### PROBLEM
Print all the data below exactly, without images.

### RECORDS SHOWN
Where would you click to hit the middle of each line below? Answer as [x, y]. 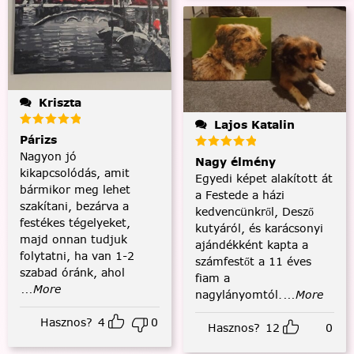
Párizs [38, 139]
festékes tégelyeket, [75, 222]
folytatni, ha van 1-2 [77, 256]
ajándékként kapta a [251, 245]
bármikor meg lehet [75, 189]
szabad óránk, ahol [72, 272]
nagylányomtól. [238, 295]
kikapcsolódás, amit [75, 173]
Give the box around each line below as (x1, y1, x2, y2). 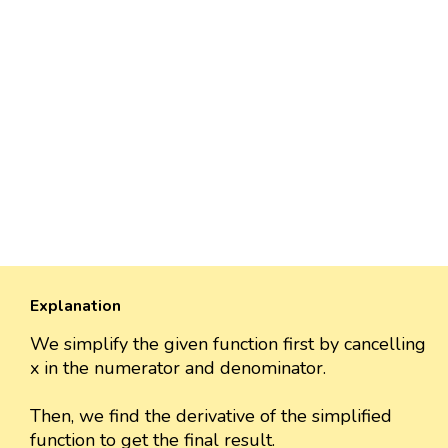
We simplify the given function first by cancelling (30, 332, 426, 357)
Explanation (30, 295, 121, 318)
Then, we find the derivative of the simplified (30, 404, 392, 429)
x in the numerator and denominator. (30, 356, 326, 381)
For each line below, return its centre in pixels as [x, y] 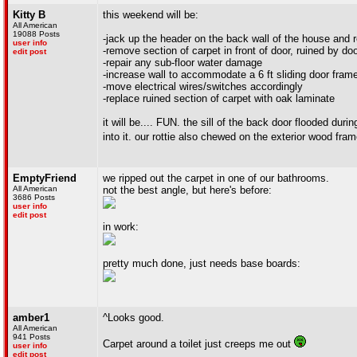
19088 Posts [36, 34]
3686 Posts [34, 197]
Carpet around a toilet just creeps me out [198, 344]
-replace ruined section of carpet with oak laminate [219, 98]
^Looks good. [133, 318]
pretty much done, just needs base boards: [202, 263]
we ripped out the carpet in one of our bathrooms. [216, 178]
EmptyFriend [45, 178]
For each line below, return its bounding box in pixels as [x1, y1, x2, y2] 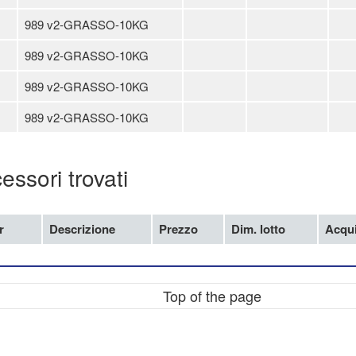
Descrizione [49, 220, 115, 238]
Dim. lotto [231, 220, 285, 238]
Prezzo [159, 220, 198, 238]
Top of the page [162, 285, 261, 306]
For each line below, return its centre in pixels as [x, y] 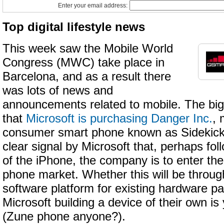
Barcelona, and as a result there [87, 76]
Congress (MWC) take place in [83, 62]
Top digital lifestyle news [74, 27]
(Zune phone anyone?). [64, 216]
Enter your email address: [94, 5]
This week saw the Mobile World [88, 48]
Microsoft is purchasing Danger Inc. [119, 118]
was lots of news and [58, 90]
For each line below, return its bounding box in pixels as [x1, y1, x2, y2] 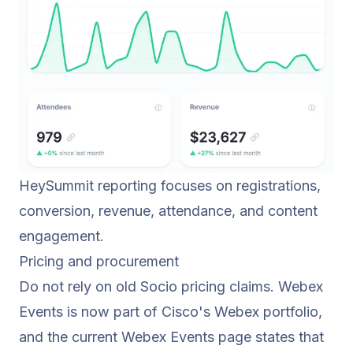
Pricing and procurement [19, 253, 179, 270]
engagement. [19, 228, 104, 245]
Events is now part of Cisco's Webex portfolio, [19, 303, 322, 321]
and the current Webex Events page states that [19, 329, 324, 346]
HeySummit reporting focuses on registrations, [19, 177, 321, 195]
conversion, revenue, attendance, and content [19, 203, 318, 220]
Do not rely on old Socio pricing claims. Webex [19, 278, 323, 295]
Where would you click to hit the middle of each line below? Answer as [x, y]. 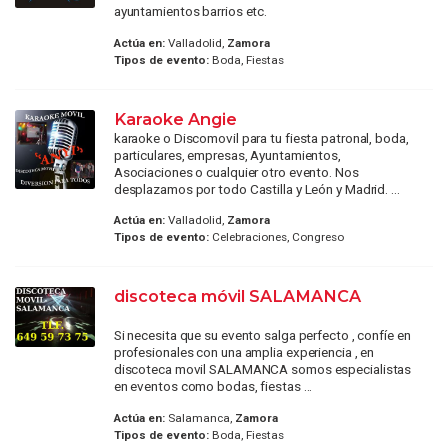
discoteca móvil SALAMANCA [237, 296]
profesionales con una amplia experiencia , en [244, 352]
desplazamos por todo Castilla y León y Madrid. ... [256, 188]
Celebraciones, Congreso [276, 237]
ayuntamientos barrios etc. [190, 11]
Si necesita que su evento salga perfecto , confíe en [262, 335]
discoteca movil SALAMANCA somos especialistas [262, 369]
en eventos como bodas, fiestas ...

### REPLY TO THE TASK
Where would you click to hit the middle of each line below? Answer as [x, y]. 
Párizs [38, 139]
festékes tégelyeket, [75, 222]
folytatni, ha van 1-2 [77, 256]
ajándékként kapta a [251, 245]
bármikor meg lehet [75, 189]
szabad óránk, ahol [72, 272]
nagylányomtól. [238, 295]
kikapcsolódás, amit [75, 173]
Give the box around each line below as (x1, y1, x2, y2). 
We simplify the given function first by cancelling (30, 332, 426, 357)
Explanation (30, 295, 121, 318)
Then, we find the derivative of the simplified (30, 404, 392, 429)
x in the numerator and denominator. (30, 356, 326, 381)
For each line below, return its centre in pixels as [x, y] 
19088 Posts [36, 34]
3686 Posts [34, 197]
Carpet around a toilet just creeps me out [198, 344]
-replace ruined section of carpet with oak laminate [219, 98]
^Looks good. [133, 318]
pretty much done, just needs base boards: [202, 263]
we ripped out the carpet in one of our bathrooms. [216, 178]
EmptyFriend [45, 178]
For each line below, return its bounding box in pixels as [x1, y1, x2, y2] 
Descrizione [49, 220, 115, 238]
Dim. lotto [231, 220, 285, 238]
Prezzo [159, 220, 198, 238]
Top of the page [162, 285, 261, 306]
For each line below, return its centre in pixels as [x, y] 
Barcelona, and as a result there [87, 76]
Congress (MWC) take place in [83, 62]
Top digital lifestyle news [74, 27]
(Zune phone anyone?). [64, 216]
Enter your email address: [94, 5]
This week saw the Mobile World [88, 48]
Microsoft is purchasing Danger Inc. [119, 118]
was lots of news and [58, 90]
For each line below, return its bounding box in pixels as [x1, y1, x2, y2] 
Pricing and procurement [19, 253, 179, 270]
engagement. [19, 228, 104, 245]
Events is now part of Cisco's Webex portfolio, [19, 303, 322, 321]
and the current Webex Events page states that [19, 329, 324, 346]
HeySummit reporting focuses on registrations, [19, 177, 321, 195]
conversion, revenue, attendance, and content [19, 203, 318, 220]
Do not rely on old Socio pricing claims. Webex [19, 278, 323, 295]
Where would you click to hit the middle of each line below? Answer as [x, y]. 
discoteca móvil SALAMANCA [237, 296]
profesionales con una amplia experiencia , en [244, 352]
desplazamos por todo Castilla y León y Madrid. ... [256, 188]
Celebraciones, Congreso [276, 237]
ayuntamientos barrios etc. [190, 11]
Si necesita que su evento salga perfecto , confíe en [262, 335]
discoteca movil SALAMANCA somos especialistas [262, 369]
en eventos como bodas, fiestas ...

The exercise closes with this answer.